Narratively and aesthetically, this second entry into the long-running Paranormal Surveillance Camera POV horror series from Japan is quite a step up from the first one. There is of course still an element of that first movie’s supernatural “Where’s Waldo” game involved – I haven’t encountered a film from Japan in this cheap and cheerful style that doesn’t want us to watch something supposedly creepy again in replay – but new director Satoshi Ishii drags this thing as close to an actual narrative as I expect to get from films like it.
So now, the surveillance camera footage is only the first step in short investigations that always threaten to get heated enough for a twist or an actual plot development but typically peter out with the paranormal investigators shrugging their shoulders and going “I dunno”. In about half of the tales, the film manages an interesting feat, however, in that it seems to tell us fragments of very traditional urban legends we can try to, are even supposed to, puzzle out on our own. It’s a curious sideways approach to narrative, where one or two pieces of a puzzle are supposed to suggest the other ninety or so, or at least creep an audience out with whatever they think might be going on.

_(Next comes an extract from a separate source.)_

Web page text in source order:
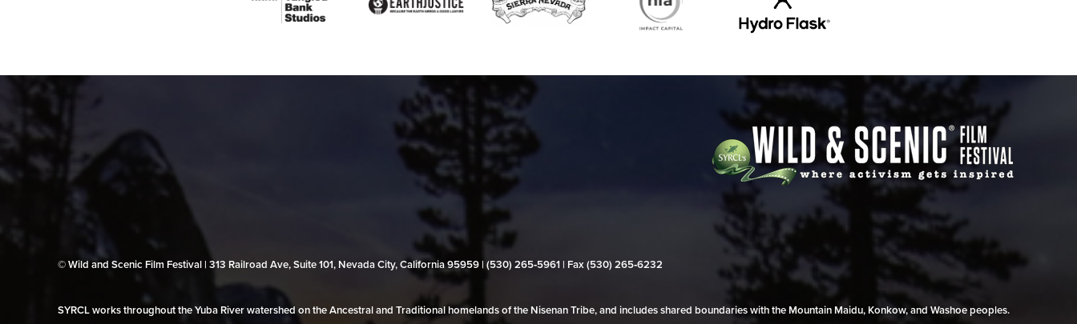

It’s very much a parallel idea to never showing the monster. The tale we come up with ourselves will, after all, be more frightening than the one the film could actually afford to tell. Which is at least the theory Ishii seems to be operating from.
In the film’s more involved tales – where, for example, a film of the final breaths of an old man leads to one sad and one creepy revelation – this actually works, at least for me; in its lesser ones, there’s at least the charm of its earnestly dramatic presentation of the most minor “paranormal” events.